Violence and SophisticationAs for violence being sophisticated, that’s a harder one. Violence is inherently a primitive behavior, and the impulse to commit violence is primitive. Mature, rational-minded people only engage in violence when they have a good reason to do so. “Wanting” it is not a good reason.
Thus, after thinking it over for a while, I can’t say I know of any reason why people would justly find violence to be sophisticated, other than sheer ignorance.
(This isn’t to imply that the
form of violence cannot be sophisticated. We have created some truly remarkably exquisite forms of violence. It’s really amazing to think about all the ways there are to use technology to commit violence on people.)
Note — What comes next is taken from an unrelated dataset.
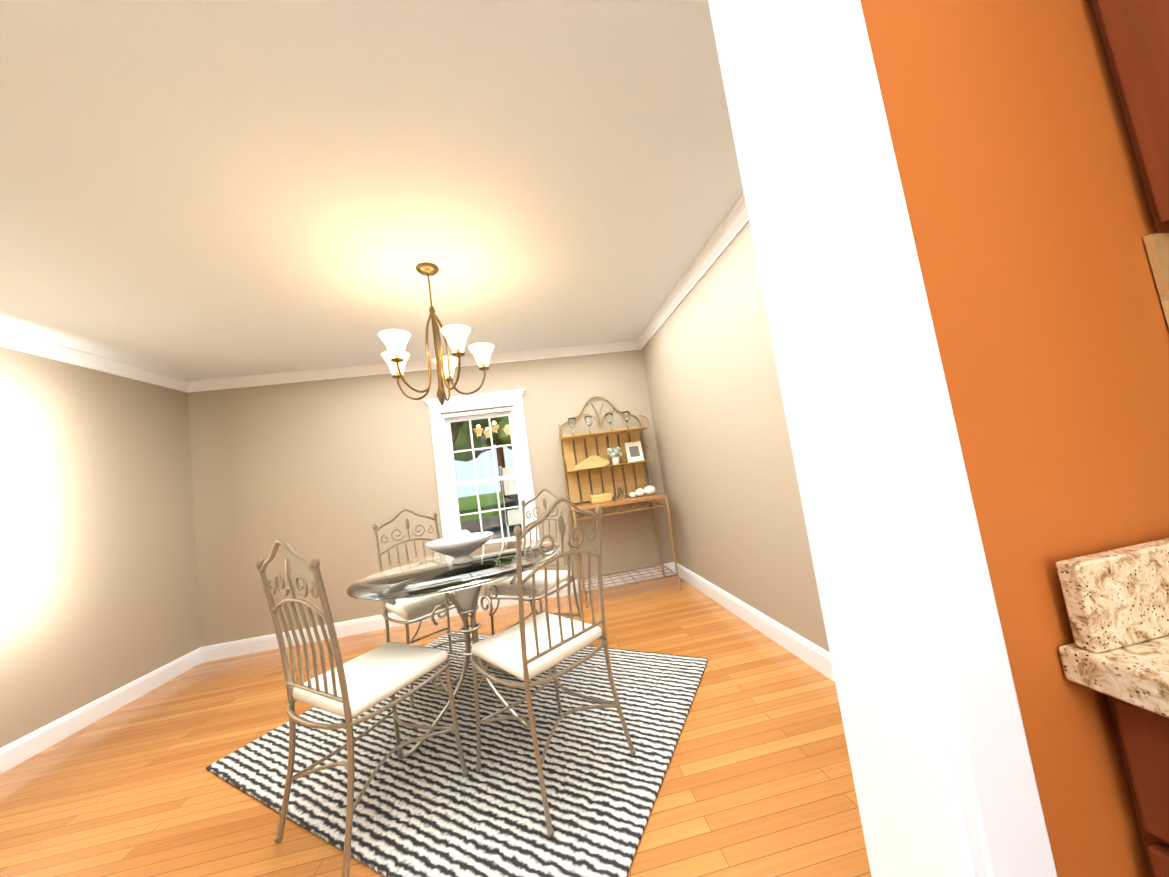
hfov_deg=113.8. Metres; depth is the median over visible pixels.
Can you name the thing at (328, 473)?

I suspect that what people probably mean when they talk about violence being sophisticated is that the violence is committed by sophisticated people. Lots of folks here like Magus...so suave, so debonair, so intimidating and dangerous. Lots of folks like Ayla as well...whose worldview and social status are predicated on successfully committing violence. By her wisdom and power, she is in her own way a sophisticated person.
It’s not that the violence itself is sophisticated. The conflation that people may make is a mistake. I suspect that it has to do with the idea of dominance. Both violence and sophistication are generally understood as forms of dominance.
It’s interesting...before I even saw this post of yours, this morning I happened to be thinking about the original series
Star Trek episode, “Space Seed.” That’s the episode which introduces Khan, a genetically engineered superhuman who once ruled a quarter of the Earth before being defeated. He fled to the stars in cryogenic stasis, and was eventually picked up by the Enterprise. While there, he promptly attempted to murder Captain Kirk and seize the ship. But before it came to that, a member of the Enterprise crew, Marla McGivers, fell in love with him. She was the ship’s historian and had always romanticized the great rulers—Alexander, Napoleon, and so forth. When presented with a living, breathing Khan, she fell for him immediately. This demure, submissive person was sexually enthralled by the fantasy of being spirited away by a noble brute. And that’s exactly what happened. She went away with Khan at the end of the episode.
I remember it because it makes me bristle. But, whether I like it or not, many people feel that way. They see a sophisticated, vaguely threatening figure...and they swoon. And other people aspire to
be the sophisticated, vaguely threatening figure. Violence itself may not be sophisticated, but the idea of a sophisticated person using it can be irresistable.